Le programme CAP 22 oblige le ministère à modifier significativement son approche sur ce sujet et à l’envisager globalement, à créer un pilotage unifié, à rendre compte au niveau interministériel, à proposer un plan d’action qui sera validé lors des revues de projets en interministériel.

PIM considérait que ceci correspondait à la création d’un programme, au sens Schéma directeur des systèmes d’information.

Une étude de cadrage était donc indispensable ; elle devait s’assimiler à la constitution des bases de ce programme avec l’ensemble de ces attributs :

  • Un périmètre, ensemble défini de projets particuliers, disposant d’une composante dématérialisation marquée : le portfolio de projets.

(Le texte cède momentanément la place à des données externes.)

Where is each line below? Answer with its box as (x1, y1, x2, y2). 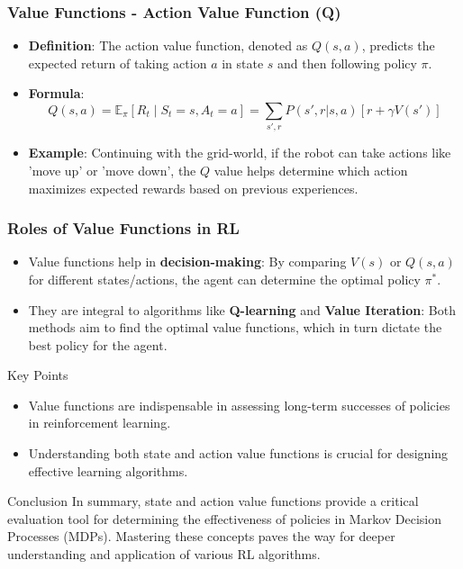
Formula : (28, 84, 85, 103)
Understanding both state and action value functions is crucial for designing (28, 444, 449, 463)
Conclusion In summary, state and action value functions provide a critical (7, 492, 419, 510)
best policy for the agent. (28, 335, 168, 354)
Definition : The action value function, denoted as (28, 36, 308, 55)
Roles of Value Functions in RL (7, 217, 240, 239)
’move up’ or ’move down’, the (28, 160, 196, 179)
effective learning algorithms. (28, 461, 188, 480)
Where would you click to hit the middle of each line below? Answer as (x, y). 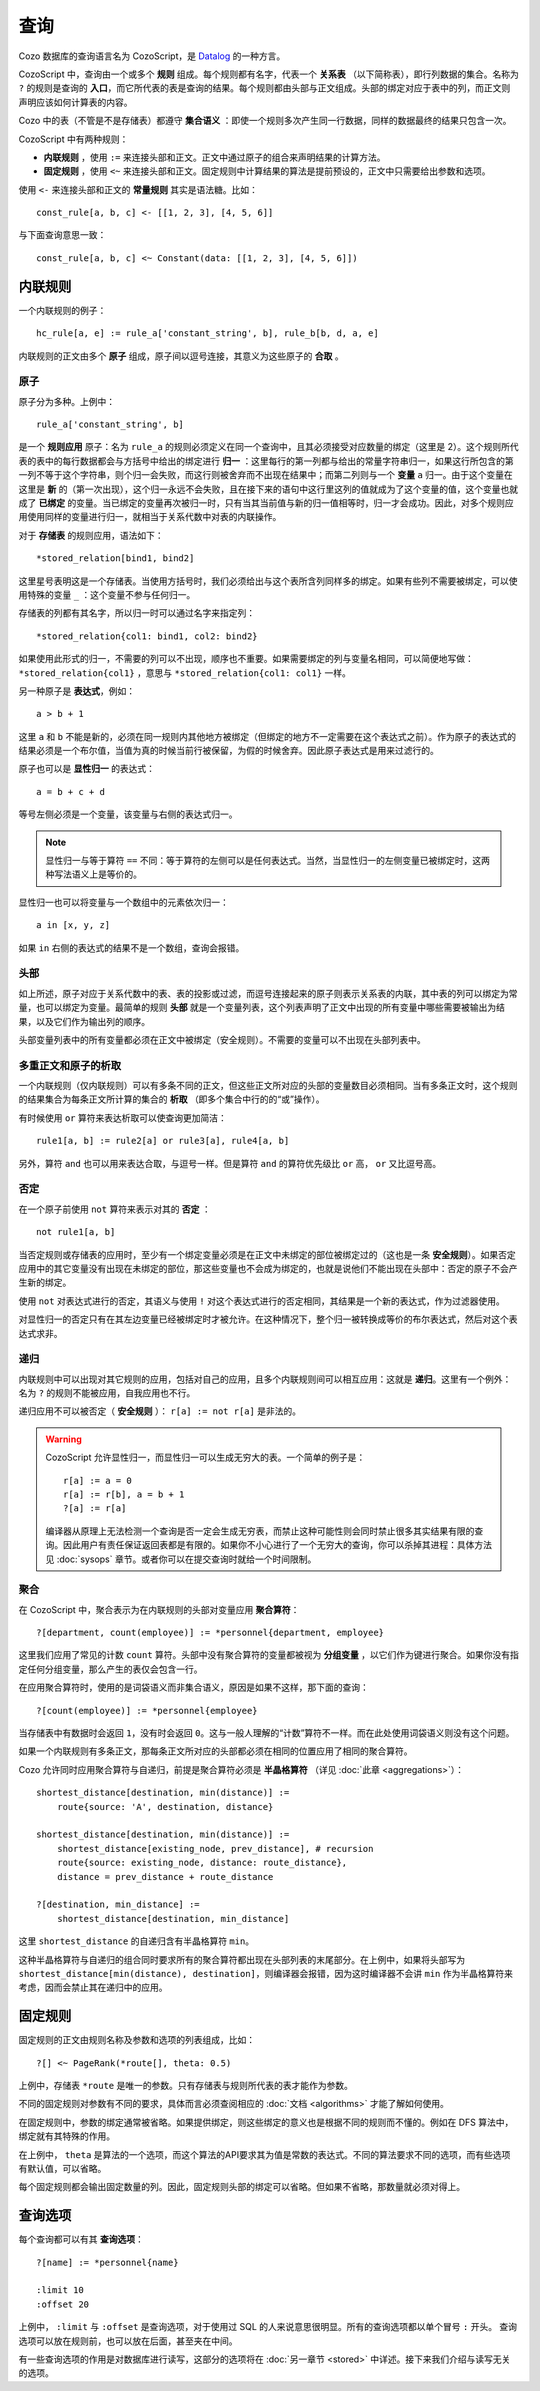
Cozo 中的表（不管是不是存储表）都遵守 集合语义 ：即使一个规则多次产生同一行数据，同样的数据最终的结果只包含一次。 (265, 121)
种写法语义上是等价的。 (93, 874)
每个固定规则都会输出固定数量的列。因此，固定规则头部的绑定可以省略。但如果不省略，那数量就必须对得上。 (241, 2187)
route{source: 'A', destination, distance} (165, 1806)
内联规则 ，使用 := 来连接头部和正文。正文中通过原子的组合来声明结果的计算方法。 (214, 157)
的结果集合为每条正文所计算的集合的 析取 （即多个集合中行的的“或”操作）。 (171, 1099)
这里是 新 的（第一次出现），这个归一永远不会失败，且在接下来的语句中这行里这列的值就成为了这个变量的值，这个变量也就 (268, 489)
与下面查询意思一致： (62, 235)
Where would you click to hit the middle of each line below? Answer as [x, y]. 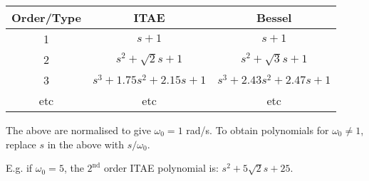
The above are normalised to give [78, 130]
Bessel [274, 17]
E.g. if [19, 168]
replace [21, 144]
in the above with [86, 144]
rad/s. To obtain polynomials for [258, 130]
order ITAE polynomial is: [161, 168]
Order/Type [47, 17]
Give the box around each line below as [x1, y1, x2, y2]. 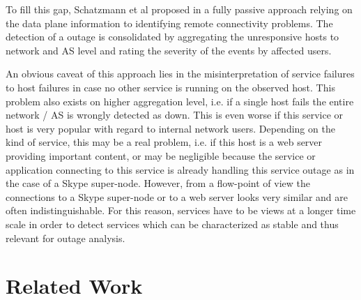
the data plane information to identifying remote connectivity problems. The [6, 15, 333, 30]
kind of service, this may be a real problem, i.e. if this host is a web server [6, 135, 323, 149]
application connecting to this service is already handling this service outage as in [6, 162, 355, 177]
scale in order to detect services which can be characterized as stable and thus [6, 216, 339, 231]
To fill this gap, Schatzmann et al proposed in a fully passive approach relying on [6, 2, 353, 16]
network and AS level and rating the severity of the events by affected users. [6, 43, 332, 57]
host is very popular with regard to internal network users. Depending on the [6, 121, 335, 135]
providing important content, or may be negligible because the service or [6, 148, 316, 163]
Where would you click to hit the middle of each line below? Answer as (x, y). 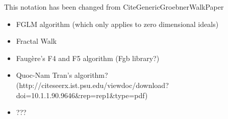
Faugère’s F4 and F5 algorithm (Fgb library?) (88, 58)
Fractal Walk (36, 41)
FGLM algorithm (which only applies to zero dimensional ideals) (117, 24)
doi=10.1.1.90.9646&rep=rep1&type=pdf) (82, 95)
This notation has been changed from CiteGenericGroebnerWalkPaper (114, 7)
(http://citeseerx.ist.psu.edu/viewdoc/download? (92, 85)
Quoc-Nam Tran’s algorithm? (62, 75)
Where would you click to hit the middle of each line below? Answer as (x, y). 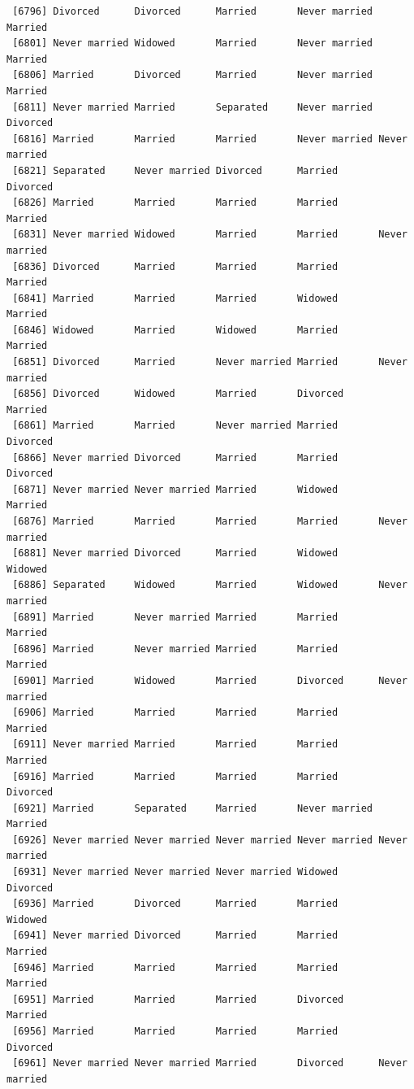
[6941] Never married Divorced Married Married (175, 936)
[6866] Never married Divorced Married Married (175, 457)
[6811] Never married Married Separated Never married (193, 107)
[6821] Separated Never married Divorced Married (175, 170)
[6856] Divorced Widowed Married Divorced (178, 394)
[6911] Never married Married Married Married (175, 745)
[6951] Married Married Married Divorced (178, 999)
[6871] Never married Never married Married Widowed (175, 489)
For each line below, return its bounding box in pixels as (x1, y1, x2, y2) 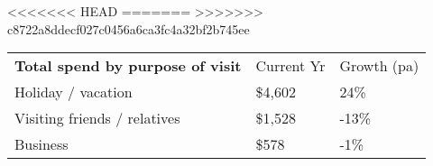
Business (14, 134, 69, 155)
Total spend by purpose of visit (14, 55, 242, 77)
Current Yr (255, 55, 326, 77)
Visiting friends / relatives (14, 107, 180, 129)
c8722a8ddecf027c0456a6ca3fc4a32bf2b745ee (7, 19, 250, 38)
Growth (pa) (339, 55, 419, 77)
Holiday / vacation (14, 81, 133, 103)
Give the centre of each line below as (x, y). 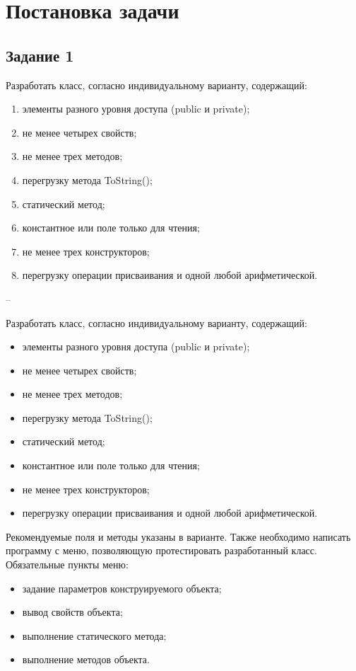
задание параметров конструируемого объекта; (122, 588)
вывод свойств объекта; (72, 612)
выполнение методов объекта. (86, 659)
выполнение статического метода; (94, 635)
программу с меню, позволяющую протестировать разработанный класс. (161, 550)
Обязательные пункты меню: (67, 564)
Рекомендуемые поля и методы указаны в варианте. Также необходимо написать (178, 536)
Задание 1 (40, 55)
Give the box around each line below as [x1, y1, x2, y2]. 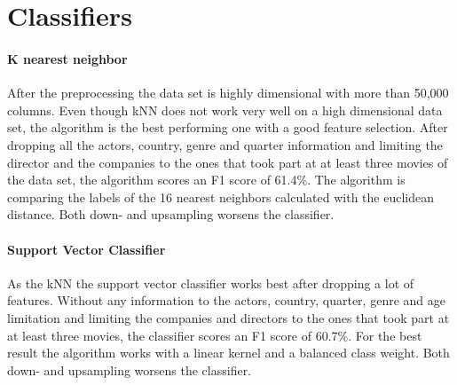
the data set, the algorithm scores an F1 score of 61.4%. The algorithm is [7, 170, 406, 189]
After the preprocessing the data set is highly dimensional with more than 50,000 [7, 83, 449, 102]
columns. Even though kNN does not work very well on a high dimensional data [7, 100, 443, 119]
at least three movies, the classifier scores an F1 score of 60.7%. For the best [7, 326, 422, 344]
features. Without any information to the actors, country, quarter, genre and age [7, 291, 445, 310]
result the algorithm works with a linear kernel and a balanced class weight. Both [7, 343, 450, 362]
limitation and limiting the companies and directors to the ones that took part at [7, 308, 450, 326]
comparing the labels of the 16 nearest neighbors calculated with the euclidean [7, 187, 435, 206]
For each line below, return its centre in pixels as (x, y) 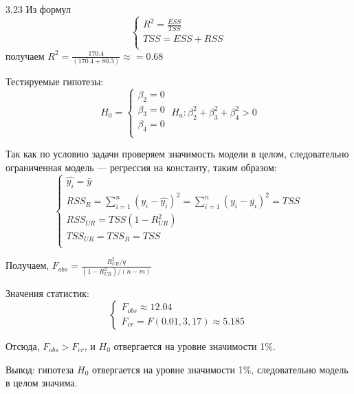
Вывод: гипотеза (40, 369)
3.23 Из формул (38, 9)
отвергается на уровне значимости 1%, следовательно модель (220, 369)
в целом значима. (42, 383)
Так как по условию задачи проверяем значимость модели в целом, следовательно (177, 154)
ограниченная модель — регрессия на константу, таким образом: (141, 167)
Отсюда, (23, 346)
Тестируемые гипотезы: (55, 81)
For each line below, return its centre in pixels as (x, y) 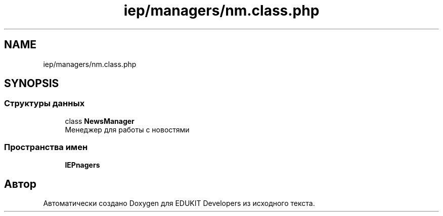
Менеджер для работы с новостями (127, 129)
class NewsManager (100, 121)
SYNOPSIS (32, 84)
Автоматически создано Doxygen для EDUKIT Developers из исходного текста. (179, 203)
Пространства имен (46, 147)
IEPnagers (82, 165)
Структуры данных (45, 103)
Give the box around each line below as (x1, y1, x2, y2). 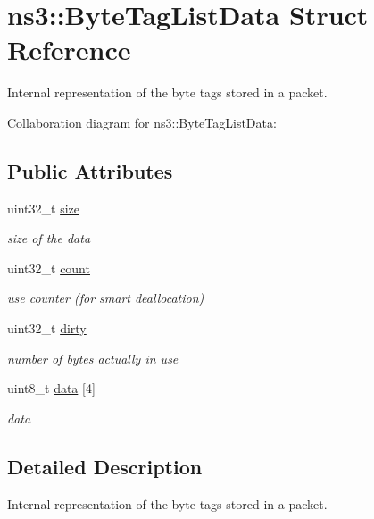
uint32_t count (7, 258, 90, 277)
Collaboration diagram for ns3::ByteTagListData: (7, 113, 277, 131)
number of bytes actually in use (7, 348, 179, 367)
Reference (7, 31, 131, 68)
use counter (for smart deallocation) (7, 289, 204, 307)
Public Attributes (7, 156, 173, 184)
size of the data (7, 229, 91, 247)
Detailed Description (7, 452, 203, 480)
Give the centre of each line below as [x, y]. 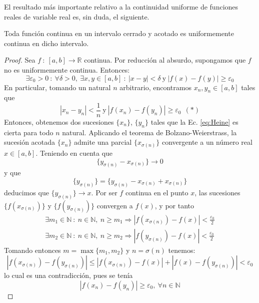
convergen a [115, 205]
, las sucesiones [217, 192]
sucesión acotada [30, 142]
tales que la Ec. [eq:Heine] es [194, 122]
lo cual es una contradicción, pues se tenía [68, 275]
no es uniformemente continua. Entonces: [67, 69]
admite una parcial [103, 142]
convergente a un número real [207, 142]
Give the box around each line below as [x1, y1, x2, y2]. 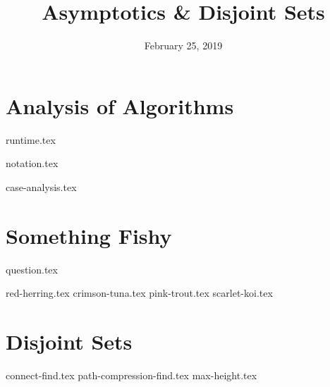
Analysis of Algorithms [6, 91, 234, 120]
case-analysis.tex [6, 179, 77, 194]
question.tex [6, 262, 58, 276]
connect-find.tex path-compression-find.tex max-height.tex [6, 367, 257, 382]
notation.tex [6, 156, 59, 171]
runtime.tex [6, 132, 56, 147]
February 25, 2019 [144, 38, 223, 53]
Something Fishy [6, 221, 172, 250]
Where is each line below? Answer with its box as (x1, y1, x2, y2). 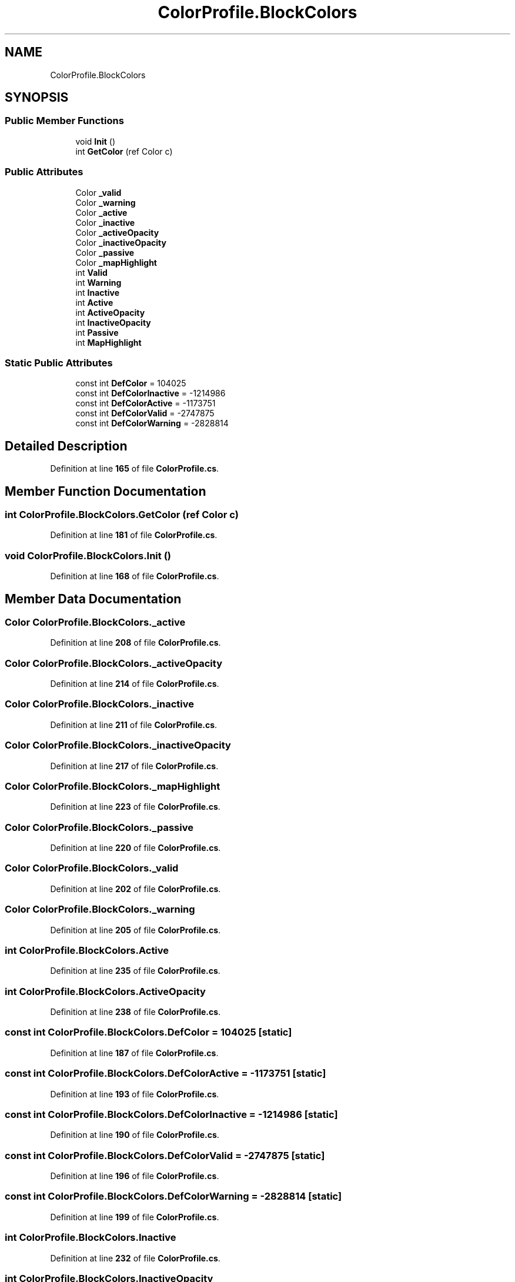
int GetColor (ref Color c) (75, 146, 173, 156)
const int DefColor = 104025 (75, 378, 186, 389)
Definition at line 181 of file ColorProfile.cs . (50, 530, 218, 540)
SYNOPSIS (5, 90, 69, 105)
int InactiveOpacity (75, 317, 151, 328)
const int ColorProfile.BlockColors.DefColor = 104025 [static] (5, 1026, 292, 1039)
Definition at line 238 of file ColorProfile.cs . (50, 1007, 221, 1017)
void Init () (75, 136, 116, 146)
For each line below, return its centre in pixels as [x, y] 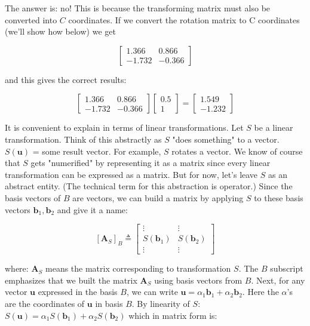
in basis [109, 303]
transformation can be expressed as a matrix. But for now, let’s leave [131, 174]
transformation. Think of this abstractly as [83, 139]
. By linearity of [161, 303]
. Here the [260, 292]
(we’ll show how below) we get [60, 31]
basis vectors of [33, 197]
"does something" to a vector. [226, 139]
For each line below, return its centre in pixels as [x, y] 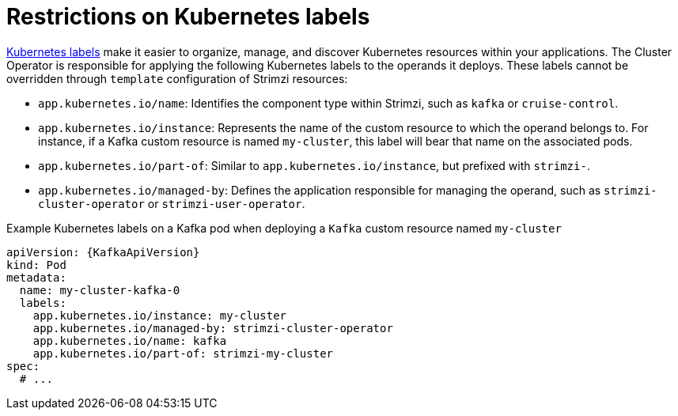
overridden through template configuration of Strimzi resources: [177, 78]
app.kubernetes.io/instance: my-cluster [160, 315]
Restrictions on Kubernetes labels [188, 17]
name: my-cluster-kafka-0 [100, 290]
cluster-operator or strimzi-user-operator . [172, 203]
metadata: [36, 277]
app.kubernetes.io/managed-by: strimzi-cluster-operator [213, 328]
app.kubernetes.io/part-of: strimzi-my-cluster [183, 353]
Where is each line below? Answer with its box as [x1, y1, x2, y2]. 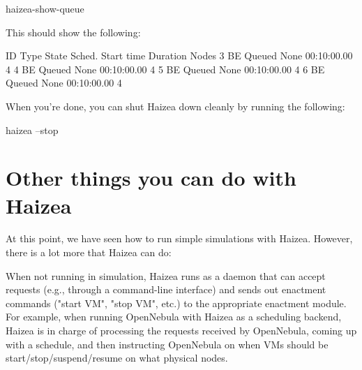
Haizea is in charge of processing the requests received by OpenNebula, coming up [6, 323, 357, 338]
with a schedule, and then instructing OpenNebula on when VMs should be [6, 336, 329, 351]
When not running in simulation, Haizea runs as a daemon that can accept [6, 268, 326, 283]
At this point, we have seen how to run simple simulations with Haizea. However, [6, 231, 353, 246]
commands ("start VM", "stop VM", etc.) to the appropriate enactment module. [6, 295, 347, 310]
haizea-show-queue [6, 1, 84, 15]
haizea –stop [6, 122, 59, 137]
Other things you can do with [6, 163, 296, 192]
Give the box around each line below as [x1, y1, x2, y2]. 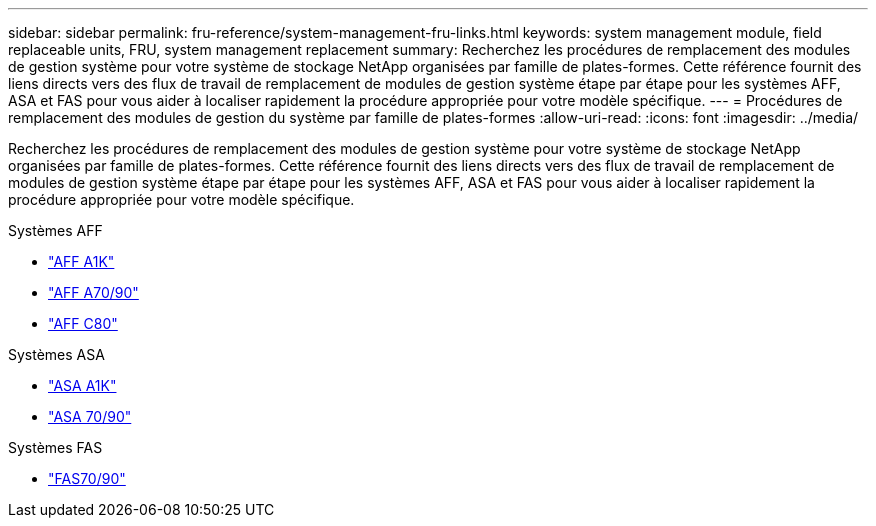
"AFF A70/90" [48, 284, 139, 301]
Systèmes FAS [8, 439, 103, 456]
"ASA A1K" [48, 377, 117, 394]
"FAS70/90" [48, 470, 126, 487]
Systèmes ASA [8, 346, 105, 363]
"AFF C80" [48, 315, 118, 332]
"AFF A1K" [48, 253, 115, 270]
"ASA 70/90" [48, 408, 132, 425]
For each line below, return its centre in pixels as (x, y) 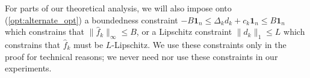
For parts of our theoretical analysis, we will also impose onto (118, 8)
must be (88, 44)
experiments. (28, 68)
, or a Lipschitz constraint (184, 31)
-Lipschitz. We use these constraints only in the (199, 44)
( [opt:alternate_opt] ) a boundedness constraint (91, 19)
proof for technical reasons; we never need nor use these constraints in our (141, 56)
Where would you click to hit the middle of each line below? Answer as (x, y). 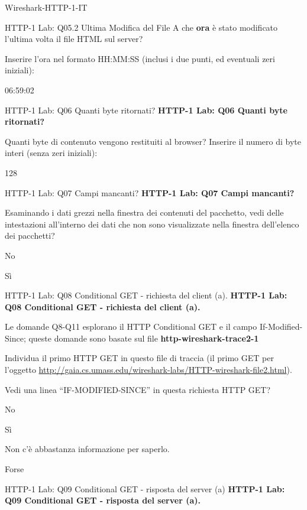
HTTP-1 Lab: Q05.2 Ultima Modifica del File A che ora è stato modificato (141, 27)
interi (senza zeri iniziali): (51, 153)
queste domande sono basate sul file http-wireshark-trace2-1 (144, 338)
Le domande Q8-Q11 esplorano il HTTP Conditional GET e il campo (131, 327)
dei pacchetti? (30, 235)
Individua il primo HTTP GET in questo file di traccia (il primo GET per (139, 358)
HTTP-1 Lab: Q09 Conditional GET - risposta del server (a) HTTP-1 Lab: (145, 488)
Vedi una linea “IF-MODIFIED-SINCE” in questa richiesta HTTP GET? (138, 389)
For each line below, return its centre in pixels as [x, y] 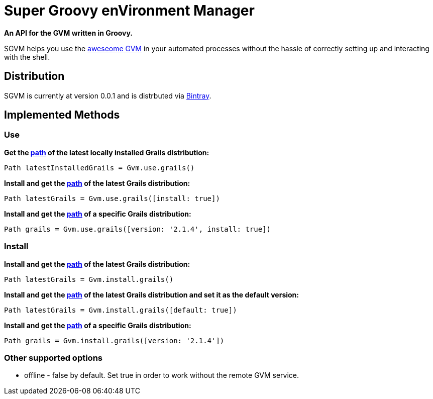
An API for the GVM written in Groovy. [69, 33]
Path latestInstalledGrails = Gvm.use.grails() [99, 168]
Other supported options [53, 358]
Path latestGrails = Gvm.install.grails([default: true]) [121, 310]
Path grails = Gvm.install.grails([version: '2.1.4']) [114, 340]
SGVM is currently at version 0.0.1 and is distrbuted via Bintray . [108, 95]
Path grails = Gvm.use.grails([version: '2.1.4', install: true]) [138, 229]
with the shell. [27, 57]
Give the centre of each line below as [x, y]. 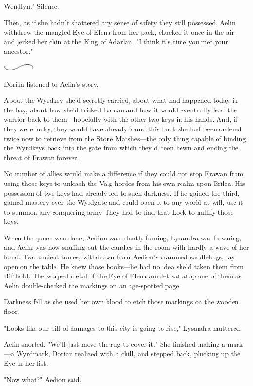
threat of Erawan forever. [42, 157]
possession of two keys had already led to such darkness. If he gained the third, [122, 193]
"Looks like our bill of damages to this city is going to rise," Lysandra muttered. [123, 327]
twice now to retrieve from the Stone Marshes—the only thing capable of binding [125, 138]
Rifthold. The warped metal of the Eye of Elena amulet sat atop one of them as [123, 276]
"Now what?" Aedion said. [43, 379]
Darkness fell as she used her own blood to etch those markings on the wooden [121, 302]
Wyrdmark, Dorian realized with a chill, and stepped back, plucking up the [128, 353]
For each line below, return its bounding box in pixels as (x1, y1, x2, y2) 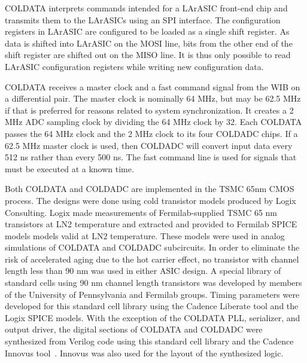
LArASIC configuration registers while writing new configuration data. (5, 60, 264, 72)
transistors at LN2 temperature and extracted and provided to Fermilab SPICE (5, 218, 297, 230)
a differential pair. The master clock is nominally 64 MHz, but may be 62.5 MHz (5, 92, 301, 105)
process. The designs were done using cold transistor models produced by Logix (5, 194, 296, 206)
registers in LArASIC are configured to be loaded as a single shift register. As (5, 25, 290, 38)
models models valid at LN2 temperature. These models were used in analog (5, 229, 285, 242)
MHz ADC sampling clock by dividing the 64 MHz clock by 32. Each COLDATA (5, 115, 302, 128)
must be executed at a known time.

  • Une gouvernance spécifique, qui pourrait être intégrée ou non dans le SDSI (schéma directeur des systèmes d’information) ou faire l’objet d’une composition et d’une comitologie spécifique

  • Des orientations stratégiques explicites, précisant les ambitions et les délais

  • Des précisions concernant les moyens financiers et humains alloués

  • Un calendrier ou tout au moins un macro-ordonnancement des projets les uns par rapports aux autres

  • Enfin, une boite à outils commune pour faciliter la transversalité entre les projets.

C’est l’objet d’une mission importante que PIM mène actuellement auprès du Ministère en collaboration avec INOPS et Serda.